#Introduction
On my last data set I wanted to find a dataset that has a lot of columns and rows. The one I chose is from Melvin Matanos and his dataset on wine. This dataset has a lot of columns and my focus is trying to find the wine type with quality, quality_label,resiudal.sugar, alcohol, and wine_type. There can be some analysis done with these collected data.
#Step 1 Overview
library(knitr)
library(stringr)
library(tidyr)
library(dplyr)
##
## Attaching package: 'dplyr'
## The following objects are masked from 'package:stats':
##
## filter, lag
## The following objects are masked from 'package:base':
##
## intersect, setdiff, setequal, union
library(ggplot2)
require(ggplot2)
wine <- read.csv("https://raw.githubusercontent.com/Wilchau/Data607Project2/main/Data_3.csv")
head(wine)
## X fixed.acidity volatile.acidity citric.acid residual.sugar chlorides
## 1 0 7.0 0.17 0.74 12.8 0.05
## 2 1 7.7 0.64 0.21 2.2 0.08
## 3 2 6.8 0.39 0.34 7.4 0.02
## 4 3 6.3 0.28 0.47 11.2 0.04
## 5 4 7.4 0.35 0.20 13.9 0.05
## free.sulfure.dioxide total.sulfur.dioxide density pH sulphates alcohol
## 1 24 126 0.99420 3.26 0.38 12.2
## 2 32 133 0.99560 3.27 0.45 9.9
## 3 38 133 0.99212 3.18 0.44 12.0
## 4 61 183 0.99592 3.12 0.51 9.5
## 5 63 229 0.99888 3.11 0.50 8.9
## quality wine_type quality_label
## 1 8 white high
## 2 5 red low
## 3 7 white medium
## 4 6 white medium
## 5 6 white medium
#Step 2 Pull out the necessary variables Drinking wine is like an art-work. There are many variables that can contribute to the taste. First we can use select() to grab the necessary variables: quality, quality_label,resiudal.sugar, alcohol, and wine_type. Then I will focus on showing the statisitcal summary and focus on pH vs all the other variables.

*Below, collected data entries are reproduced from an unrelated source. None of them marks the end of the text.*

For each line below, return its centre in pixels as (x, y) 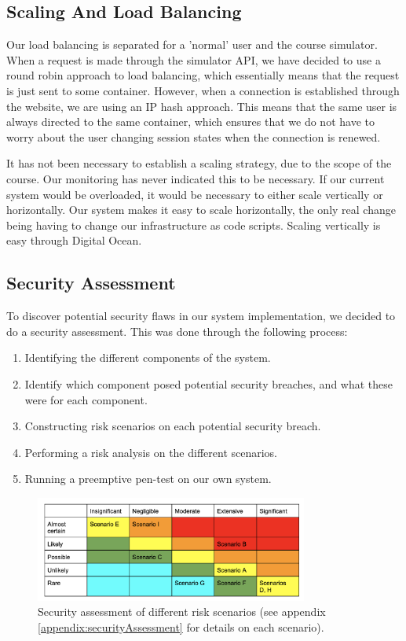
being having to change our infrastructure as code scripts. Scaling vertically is (194, 225)
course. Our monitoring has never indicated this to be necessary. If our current (196, 178)
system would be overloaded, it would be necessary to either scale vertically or (195, 194)
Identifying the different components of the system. (148, 357)
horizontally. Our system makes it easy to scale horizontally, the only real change (201, 210)
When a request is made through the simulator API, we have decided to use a (194, 59)
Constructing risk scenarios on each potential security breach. (173, 426)
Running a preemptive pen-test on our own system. (148, 479)
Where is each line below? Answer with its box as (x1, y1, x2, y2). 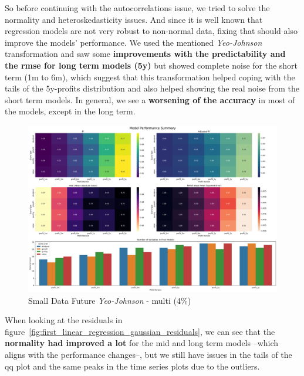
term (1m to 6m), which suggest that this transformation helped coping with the (5, 70, 295, 83)
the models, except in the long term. (5, 105, 136, 117)
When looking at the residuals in (5, 314, 123, 326)
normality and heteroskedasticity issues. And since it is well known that (5, 13, 263, 25)
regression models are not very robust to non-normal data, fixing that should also (5, 25, 298, 37)
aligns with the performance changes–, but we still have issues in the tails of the (5, 348, 292, 360)
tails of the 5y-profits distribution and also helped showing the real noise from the (5, 82, 299, 94)
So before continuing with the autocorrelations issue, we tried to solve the (5, 2, 270, 13)
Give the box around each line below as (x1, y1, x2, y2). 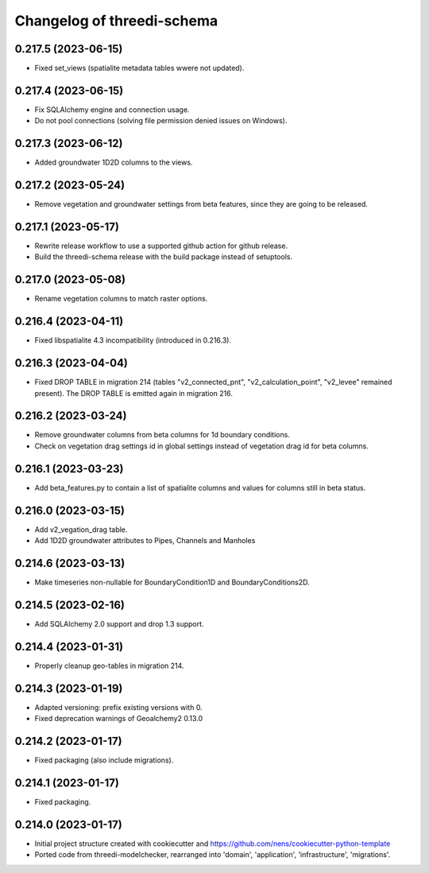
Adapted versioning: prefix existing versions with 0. (34, 702, 203, 712)
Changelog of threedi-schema (14, 12, 218, 29)
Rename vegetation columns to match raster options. (34, 294, 208, 304)
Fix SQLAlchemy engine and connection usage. (34, 104, 190, 114)
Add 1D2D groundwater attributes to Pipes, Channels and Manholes (34, 536, 256, 545)
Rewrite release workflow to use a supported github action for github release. (34, 241, 288, 250)
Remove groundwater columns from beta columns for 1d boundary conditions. (34, 430, 290, 440)
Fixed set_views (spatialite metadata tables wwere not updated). (34, 64, 245, 73)
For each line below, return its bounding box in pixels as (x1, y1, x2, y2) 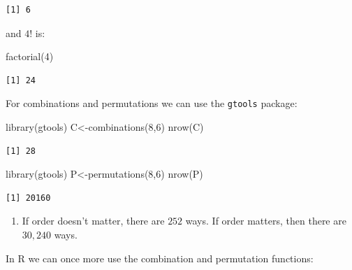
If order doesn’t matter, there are (22, 213, 165, 228)
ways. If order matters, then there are (185, 213, 346, 228)
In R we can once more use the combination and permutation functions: (6, 250, 314, 265)
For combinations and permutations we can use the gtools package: (6, 96, 298, 111)
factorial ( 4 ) (6, 49, 54, 64)

wine_df <-select(wine,X,residual.sugar,pH,alcohol,quality,wine_type,quality_label)
summary(wine_df)
## X residual.sugar pH alcohol quality
## Min. :0 Min. : 2.2 Min. :3.110 Min. : 8.9 Min. :5.0
## 1st Qu.:1 1st Qu.: 7.4 1st Qu.:3.120 1st Qu.: 9.5 1st Qu.:6.0
## Median :2 Median :11.2 Median :3.180 Median : 9.9 Median :6.0
## Mean :2 Mean : 9.5 Mean :3.188 Mean :10.5 Mean :6.4
## 3rd Qu.:3 3rd Qu.:12.8 3rd Qu.:3.260 3rd Qu.:12.0 3rd Qu.:7.0
## Max. :4 Max. :13.9 Max. :3.270 Max. :12.2 Max. :8.0
## wine_type quality_label
## Length:5 Length:5
## Class :character Class :character
## Mode :character Mode :character
##
##
##
ggplot(data=wine_df, aes(x=pH, y=quality, group=1)) +
geom_line()+
geom_point()
ggplot(data=wine_df, aes(x=pH, y=alcohol, group=1)) +
geom_line()+
geom_point()
ggplot(data=wine_df, aes(x=pH, y=residual.sugar, group=1)) +
geom_line()+
geom_point()
Based on this obsersation. From my reading that pH affects the texture
of the wine. I can see around pH 3.15-3.25 there is an optimal pH level
for wine that can have peak sugar, quality, and alcoholical level. Once
it goes past 3.25 pH level the wine can be a little bit more basic and
as a result can decrease the quality of the wine. When we look at the
statistical summary: Median :3.180. This shows that most wine that is
around this point has the optimal level of quality.
#Conclusion Don’t let your wine become basic or else the quality will decrease drastically.